● **Aim of the task**
Print the lines below from the line with "Where is each" to the line with "contextual provenance and" exactly, keeping both ends, and print no pictures.
--- Given data Enclosed Below ---
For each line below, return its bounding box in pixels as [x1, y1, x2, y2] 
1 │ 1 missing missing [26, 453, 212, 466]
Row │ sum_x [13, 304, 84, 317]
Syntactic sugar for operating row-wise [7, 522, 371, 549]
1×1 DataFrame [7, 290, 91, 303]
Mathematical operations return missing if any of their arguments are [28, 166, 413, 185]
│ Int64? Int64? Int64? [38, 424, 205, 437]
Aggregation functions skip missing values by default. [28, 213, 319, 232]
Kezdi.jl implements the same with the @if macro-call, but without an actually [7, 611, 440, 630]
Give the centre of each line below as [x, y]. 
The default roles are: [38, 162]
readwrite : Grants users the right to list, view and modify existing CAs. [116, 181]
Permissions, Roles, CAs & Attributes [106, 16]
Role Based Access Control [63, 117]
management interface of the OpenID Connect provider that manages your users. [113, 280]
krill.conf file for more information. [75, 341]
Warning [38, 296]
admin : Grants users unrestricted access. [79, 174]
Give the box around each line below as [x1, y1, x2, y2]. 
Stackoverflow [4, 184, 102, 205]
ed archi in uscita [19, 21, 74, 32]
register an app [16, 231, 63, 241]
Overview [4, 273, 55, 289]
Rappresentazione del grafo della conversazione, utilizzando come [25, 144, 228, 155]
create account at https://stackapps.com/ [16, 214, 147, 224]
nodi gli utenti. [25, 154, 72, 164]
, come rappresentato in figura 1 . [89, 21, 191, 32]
--- End of Enclosed Given data ---
--- Given data Enclosed Below ---
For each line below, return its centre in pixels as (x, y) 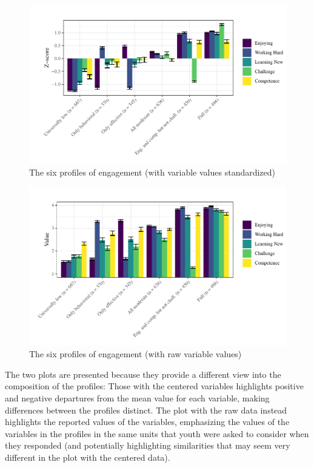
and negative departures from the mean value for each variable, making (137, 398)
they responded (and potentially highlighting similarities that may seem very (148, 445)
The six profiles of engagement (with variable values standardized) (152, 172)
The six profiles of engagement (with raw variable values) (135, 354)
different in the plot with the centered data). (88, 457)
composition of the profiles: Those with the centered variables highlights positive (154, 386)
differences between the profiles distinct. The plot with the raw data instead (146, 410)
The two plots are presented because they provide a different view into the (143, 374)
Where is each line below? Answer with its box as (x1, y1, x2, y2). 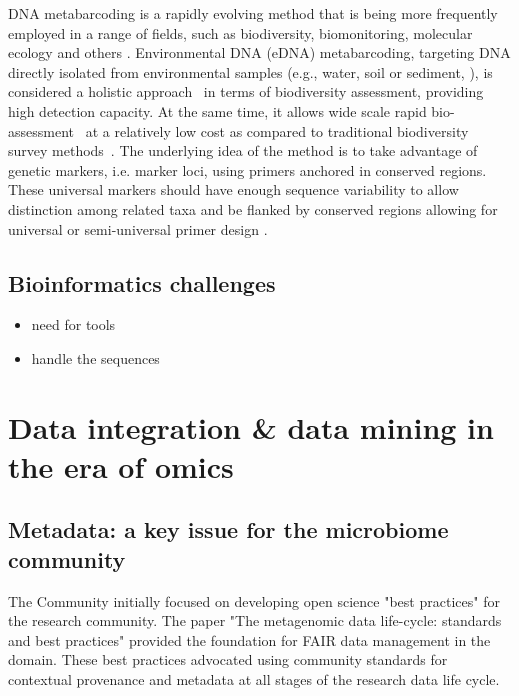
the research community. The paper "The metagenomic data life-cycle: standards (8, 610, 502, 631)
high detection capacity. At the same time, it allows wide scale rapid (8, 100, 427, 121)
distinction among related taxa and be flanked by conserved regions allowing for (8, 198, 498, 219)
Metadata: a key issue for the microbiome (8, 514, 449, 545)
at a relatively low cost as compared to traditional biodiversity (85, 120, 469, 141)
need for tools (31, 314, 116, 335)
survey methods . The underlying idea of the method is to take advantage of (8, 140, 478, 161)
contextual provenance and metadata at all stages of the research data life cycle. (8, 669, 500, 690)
--- End of Enclosed Given data ---
● **Result**
Where is each line below? Answer with its box as (x1, y1, x2, y2). 
the research community. The paper "The metagenomic data life-cycle: standards (8, 610, 502, 631)
high detection capacity. At the same time, it allows wide scale rapid (8, 100, 427, 121)
distinction among related taxa and be flanked by conserved regions allowing for (8, 198, 498, 219)
Metadata: a key issue for the microbiome (8, 514, 449, 545)
at a relatively low cost as compared to traditional biodiversity (85, 120, 469, 141)
need for tools (31, 314, 116, 335)
survey methods . The underlying idea of the method is to take advantage of (8, 140, 478, 161)
contextual provenance and metadata at all stages of the research data life cycle. (8, 669, 500, 690)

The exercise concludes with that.